» **Activity**
Transcribe the data verbatim and drop its images.

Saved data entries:

:::

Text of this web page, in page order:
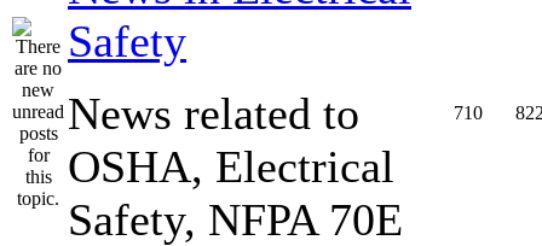
Safety
News related to
OSHA, Electrical
Safety, NFPA 70E
710
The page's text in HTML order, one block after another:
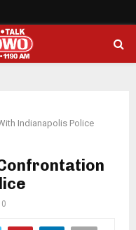
Indianapolis Police
0
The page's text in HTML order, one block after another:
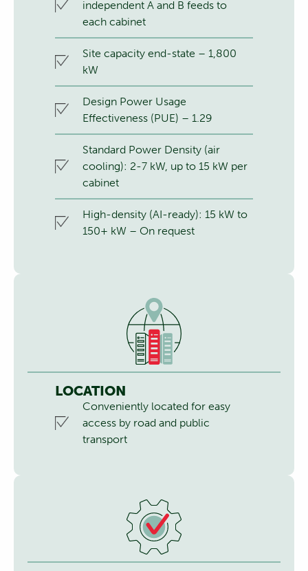
independent A and B feeds to
each cabinet
Site capacity end-state – 1,800
kW
Design Power Usage
Effectiveness (PUE) – 1.29
Standard Power Density (air
cooling): 2-7 kW, up to 15 kW per
cabinet
High-density (AI-ready): 15 kW to
150+ kW – On request
LOCATION
Conveniently located for easy
access by road and public
transport
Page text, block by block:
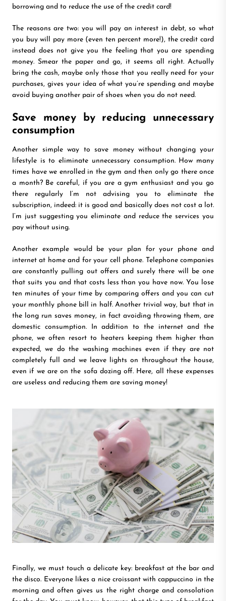
borrowing and to reduce the use of the credit card!
The reasons are two: you will pay an interest in debt, so what
you buy will pay more (even ten percent more!), the credit card
instead does not give you the feeling that you are spending
money. Smear the paper and go, it seems all right. Actually
bring the cash, maybe only those that you really need for your
purchases, gives your idea of what you’re spending and maybe
avoid buying another pair of shoes when you do not need.
Save money by reducing unnecessary
consumption
Another simple way to save money without changing your
lifestyle is to eliminate unnecessary consumption. How many
times have we enrolled in the gym and then only go there once
a month? Be careful, if you are a gym enthusiast and you go
there regularly I’m not advising you to eliminate the
subscription, indeed: it is good and basically does not cost a lot.
I’m just suggesting you eliminate and reduce the services you
pay without using.
Another example would be your plan for your phone and
internet at home and for your cell phone. Telephone companies
are constantly pulling out offers and surely there will be one
that suits you and that costs less than you have now. You lose
ten minutes of your time by comparing offers and you can cut
your monthly phone bill in half. Another trivial way, but that in
the long run saves money, in fact avoiding throwing them, are
domestic consumption. In addition to the internet and the
phone, we often resort to heaters keeping them higher than
expected, we do the washing machines even if they are not
completely full and we leave lights on throughout the house,
even if we are on the sofa dozing off. Here, all these expenses
are useless and reducing them are saving money!
Finally, we must touch a delicate key: breakfast at the bar and
the disco. Everyone likes a nice croissant with cappuccino in the
morning and often gives us the right charge and consolation
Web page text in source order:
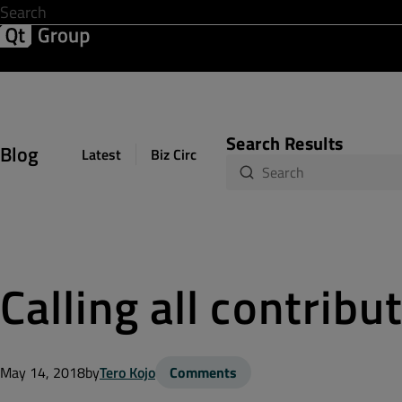
Blog Latest Biz Circuit Dev Loop Design
Search Results
Calling all
May 14, 2018byTero Kojo Comments
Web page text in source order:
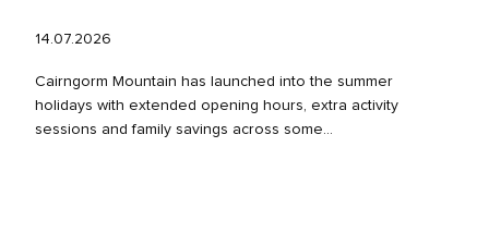
14.07.2026
Cairngorm Mountain has launched into the summer
holidays with extended opening hours, extra activity
sessions and family savings across some...
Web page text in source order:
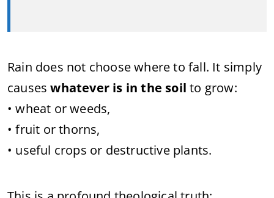
Rain does not choose where to fall. It simply
causeswhatever is in the soil to grow:
• wheat or weeds,
• fruit or thorns,
• useful crops or destructive plants.
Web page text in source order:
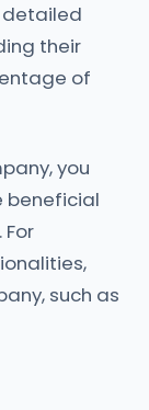
detailed
their
of
you
beneficial
such as
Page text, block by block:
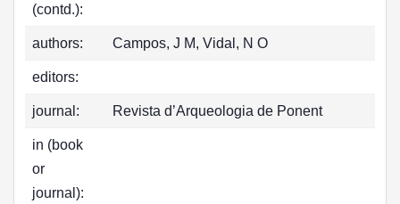
(contd.):
authors: Campos, J M, Vidal, N O
editors:
journal: Revista d’Arqueologia de Ponent
in (book
or
journal):
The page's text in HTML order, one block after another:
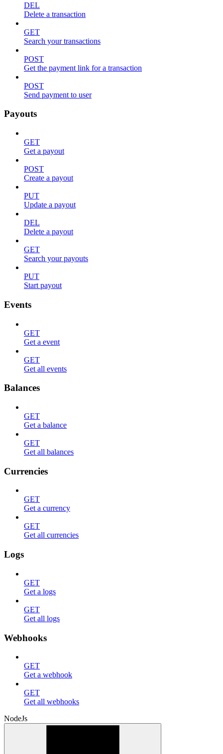
DEL
Delete a transaction
GET
Search your transactions
POST
Get the payment link for a transaction
POST
Send payment to user
Payouts
GET
Get a payout
POST
Create a payout
PUT
Update a payout
DEL
Delete a payout
GET
Search your payouts
PUT
Start payout
Events
GET
Get a event
GET
Get all events
Balances
GET
Get a balance
GET
Get all balances
Currencies
GET
Get a currency
GET
Get all currencies
Logs
GET
Get a logs
GET
Get all logs
Webhooks
GET
Get a webhook
GET
Get all webhooks
NodeJs

:::

» **Exercise output**
Text of this web page, in page order:
Safety
News related to
OSHA, Electrical
Safety, NFPA 70E
710
The page's text in HTML order, one block after another:
Indianapolis Police
0
The page's text in HTML order, one block after another:
independent A and B feeds to
each cabinet
Site capacity end-state – 1,800
kW
Design Power Usage
Effectiveness (PUE) – 1.29
Standard Power Density (air
cooling): 2-7 kW, up to 15 kW per
cabinet
High-density (AI-ready): 15 kW to
150+ kW – On request
LOCATION
Conveniently located for easy
access by road and public
transport
Page text, block by block:
borrowing and to reduce the use of the credit card!
The reasons are two: you will pay an interest in debt, so what
you buy will pay more (even ten percent more!), the credit card
instead does not give you the feeling that you are spending
money. Smear the paper and go, it seems all right. Actually
bring the cash, maybe only those that you really need for your
purchases, gives your idea of what you’re spending and maybe
avoid buying another pair of shoes when you do not need.
Save money by reducing unnecessary
consumption
Another simple way to save money without changing your
lifestyle is to eliminate unnecessary consumption. How many
times have we enrolled in the gym and then only go there once
a month? Be careful, if you are a gym enthusiast and you go
there regularly I’m not advising you to eliminate the
subscription, indeed: it is good and basically does not cost a lot.
I’m just suggesting you eliminate and reduce the services you
pay without using.
Another example would be your plan for your phone and
internet at home and for your cell phone. Telephone companies
are constantly pulling out offers and surely there will be one
that suits you and that costs less than you have now. You lose
ten minutes of your time by comparing offers and you can cut
your monthly phone bill in half. Another trivial way, but that in
the long run saves money, in fact avoiding throwing them, are
domestic consumption. In addition to the internet and the
phone, we often resort to heaters keeping them higher than
expected, we do the washing machines even if they are not
completely full and we leave lights on throughout the house,
even if we are on the sofa dozing off. Here, all these expenses
are useless and reducing them are saving money!
Finally, we must touch a delicate key: breakfast at the bar and
the disco. Everyone likes a nice croissant with cappuccino in the
morning and often gives us the right charge and consolation
Web page text in source order:
Blog Latest Biz Circuit Dev Loop Design
Search Results
Calling all
May 14, 2018byTero Kojo Comments
Web page text in source order:
14.07.2026
Cairngorm Mountain has launched into the summer
holidays with extended opening hours, extra activity
sessions and family savings across some...
Web page text in source order:
Rain does not choose where to fall. It simply
causeswhatever is in the soil to grow:
• wheat or weeds,
• fruit or thorns,
• useful crops or destructive plants.
Web page text in source order:
detailed
their
of
you
beneficial
such as
Page text, block by block:
(contd.):
authors: Campos, J M, Vidal, N O
editors:
journal: Revista d’Arqueologia de Ponent
in (book
or
journal):
The page's text in HTML order, one block after another:
DEL
Delete a transaction
GET
Search your transactions
POST
Get the payment link for a transaction
POST
Send payment to user
Payouts
GET
Get a payout
POST
Create a payout
PUT
Update a payout
DEL
Delete a payout
GET
Search your payouts
PUT
Start payout
Events
GET
Get a event
GET
Get all events
Balances
GET
Get a balance
GET
Get all balances
Currencies
GET
Get a currency
GET
Get all currencies
Logs
GET
Get a logs
GET
Get all logs
Webhooks
GET
Get a webhook
GET
Get all webhooks
NodeJs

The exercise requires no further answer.